__Work item__
Verbatim copy without images: return all of the data as it stands.

________________________________________

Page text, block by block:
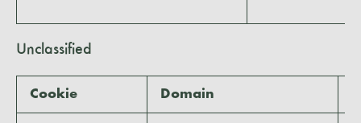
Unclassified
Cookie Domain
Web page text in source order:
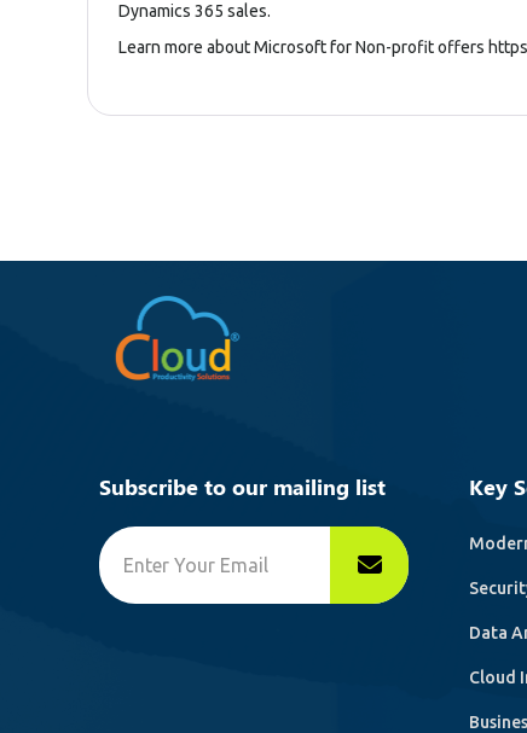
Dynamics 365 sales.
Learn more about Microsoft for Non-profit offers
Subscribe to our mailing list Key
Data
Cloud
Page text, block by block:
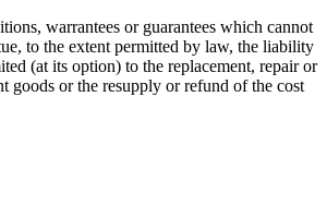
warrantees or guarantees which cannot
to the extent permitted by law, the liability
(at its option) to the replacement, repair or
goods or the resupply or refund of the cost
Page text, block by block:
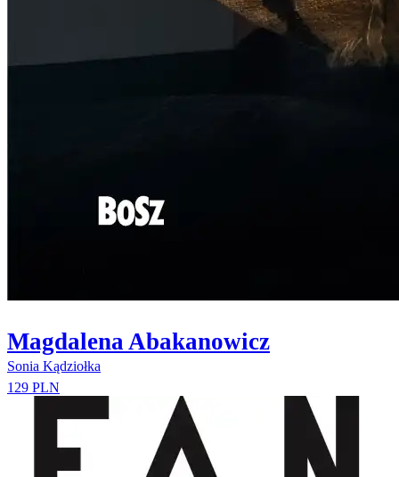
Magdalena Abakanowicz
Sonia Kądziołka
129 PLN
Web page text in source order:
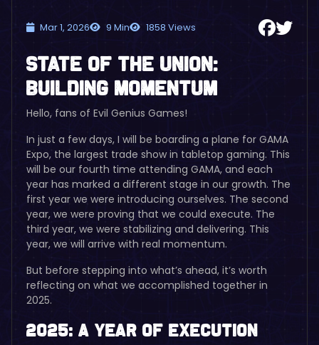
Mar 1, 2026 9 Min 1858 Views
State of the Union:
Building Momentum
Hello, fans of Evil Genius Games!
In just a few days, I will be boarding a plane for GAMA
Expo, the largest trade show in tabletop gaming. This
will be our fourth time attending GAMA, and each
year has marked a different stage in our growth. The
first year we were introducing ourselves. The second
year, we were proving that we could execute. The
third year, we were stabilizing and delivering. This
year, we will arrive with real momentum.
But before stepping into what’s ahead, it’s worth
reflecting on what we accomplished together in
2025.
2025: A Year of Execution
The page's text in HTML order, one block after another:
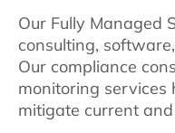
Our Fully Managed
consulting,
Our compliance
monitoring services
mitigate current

________________________________________

__Output for this exercise__
Page text, block by block:
Unclassified
Cookie Domain
Web page text in source order:
Dynamics 365 sales.
Learn more about Microsoft for Non-profit offers
Subscribe to our mailing list Key
Data
Cloud
Page text, block by block:
warrantees or guarantees which cannot
to the extent permitted by law, the liability
(at its option) to the replacement, repair or
goods or the resupply or refund of the cost
Page text, block by block:
Magdalena Abakanowicz
Sonia Kądziołka
129 PLN
Web page text in source order:
Mar 1, 2026 9 Min 1858 Views
State of the Union:
Building Momentum
Hello, fans of Evil Genius Games!
In just a few days, I will be boarding a plane for GAMA
Expo, the largest trade show in tabletop gaming. This
will be our fourth time attending GAMA, and each
year has marked a different stage in our growth. The
first year we were introducing ourselves. The second
year, we were proving that we could execute. The
third year, we were stabilizing and delivering. This
year, we will arrive with real momentum.
But before stepping into what’s ahead, it’s worth
reflecting on what we accomplished together in
2025.
2025: A Year of Execution
The page's text in HTML order, one block after another:
Our Fully Managed
consulting,
Our compliance
monitoring services
mitigate current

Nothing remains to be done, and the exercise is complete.